The OODA – Observe, Orient, Decide, Act – loop is a decision-making, conceptual framework that describes how decisions are made when reacting to an event. By breaking it down into these four components, we can optimize each to reduce the overall cycle time. The key idea is that if we make better decisions quicker than our opponent, we can outmaneuver them and win. By moving from batch to real-time analytics, we are reducing the observed portion of this cycle.

John Boyd

John Boyd was a USAF colonel and military strategist. He developed the OODA loop to better understand pilot combat operations. It has since been expanded and is used at a more strategic level by the military, sports teams, and businesses.

By reducing the OODA loop cycle time, new actions become available. They can be taken while events are unfolding and not merely responding to them after the event has occurred. These time-critical decisions can range from responding to security log anomalies to providing customer recommendations based on a user's recently viewed items. These actions are extremely valuable because they allow us to quickly respond to changing events and are only possible because we can process the data in near real time. The following diagram, inspired by the Perishable Insights report by Mike Gualtieri, shows how time to action correlates to the data's perishability. Each insight has a corresponding action that can only be taken if the data is processed quickly enough – before the insight perishes:

Figure 1.2 – Perishable insights

The preceding diagram uses shopping as an example to highlight the key distinction between time-critical and historical analysis. Combining historical data and recent data is extremely valuable since it allows deeper insights and can be used to detect patterns and anomalies. The goal of stream analysis is to reduce the amount of time between an event occurring and the appropriate response.

Decoupling systems

A distributed system is composed of multiple networked servers that work together by sending messages between each other. They allow applications to be built that require more compute, storage, or resiliency than is available on a single instance. Some common distributed systems are the World Wide Web, distributed databases, and scientific computing clusters. Distributed systems are often fractal. For example, the three-tier web application, perhaps the most common architecture you will see in the wild, is often constructed of distributed databases, log analysis systems, and payment providers.

The need for distributed systems has increased dramatically over the past 10 years. There are three primary drivers for this: data scale, computational requirements, and organization design and coordination. At first, these systems were brittle and challenging to manage, but over time, certain key patterns emerged that have enabled them to scale by reducing complexity.

The first key in managing complexity was adopting standardized interfaces and common data formats and encodings. This allowed the development of microservice-based architectures where different teams could manage functionality and provide it as a service to the rest of the organization. This reduced the amount of coordination among teams and allowed them to iterate and release at their own appropriate speed, thereby acknowledging and leveraging Conway's Law.

Conway's Law

In 1967, Melvin Conway stated: "Any organization that designs a system (defined broadly) will produce a design whose structure is a copy of the organization's communication structure." This is based on the observation that people need to communicate in order to design and develop systems. When this is applied to microservices, it allows the groups to own their services directly and explicitly model the organization/communication/software architecture correspondence.

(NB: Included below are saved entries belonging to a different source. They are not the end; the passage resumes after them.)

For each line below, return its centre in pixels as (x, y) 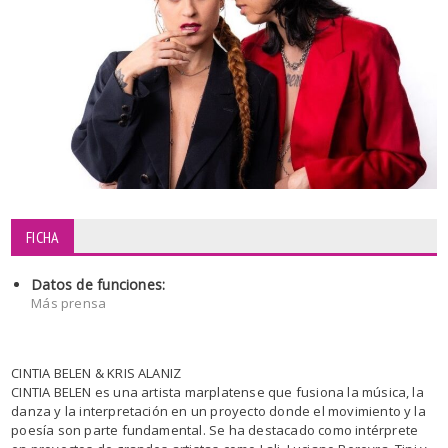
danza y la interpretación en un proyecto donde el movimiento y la (218, 410)
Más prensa (69, 302)
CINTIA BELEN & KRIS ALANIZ (96, 372)
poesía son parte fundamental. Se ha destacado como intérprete (215, 429)
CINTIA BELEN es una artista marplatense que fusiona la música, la (217, 391)
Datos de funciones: (98, 284)
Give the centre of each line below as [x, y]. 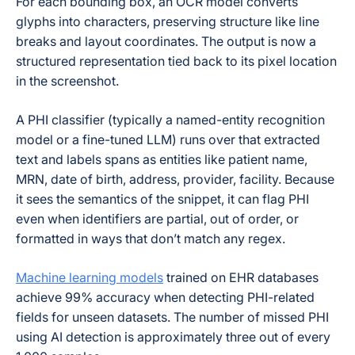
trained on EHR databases [241, 277]
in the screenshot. [67, 81]
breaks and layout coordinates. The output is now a [166, 41]
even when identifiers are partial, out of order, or [157, 219]
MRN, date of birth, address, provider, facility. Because [175, 179]
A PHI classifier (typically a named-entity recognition [170, 120]
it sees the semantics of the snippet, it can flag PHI [162, 199]
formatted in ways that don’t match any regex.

The second was to separate the program into different fault domains by moving to a loosely coupled architecture. This is often achieved by having one system send another system a message. However, messages being sent from one fault domain to another made it difficult to reason and understand the complex failure modes of these systems. By introducing asynchronous message brokers, we can define clear boundaries between different fault domains, making it possible to reason about them. The message queue acts as an invariant in the system. It provides a clean interface where it can send messages and retrieve them. If another system is unavailable, the message broker will be able to cache the messages, called a backlog, and that system is responsible for handling them when it resumes service.

There are still many challenges to the design, deployment, and orchestration of these decoupled systems. However, the introduction of modern highly available message brokers has been key in reducing their complexity.

Now that we've seen how asynchronous messaging can separate fault domains, let's learn how they fit into distributed systems.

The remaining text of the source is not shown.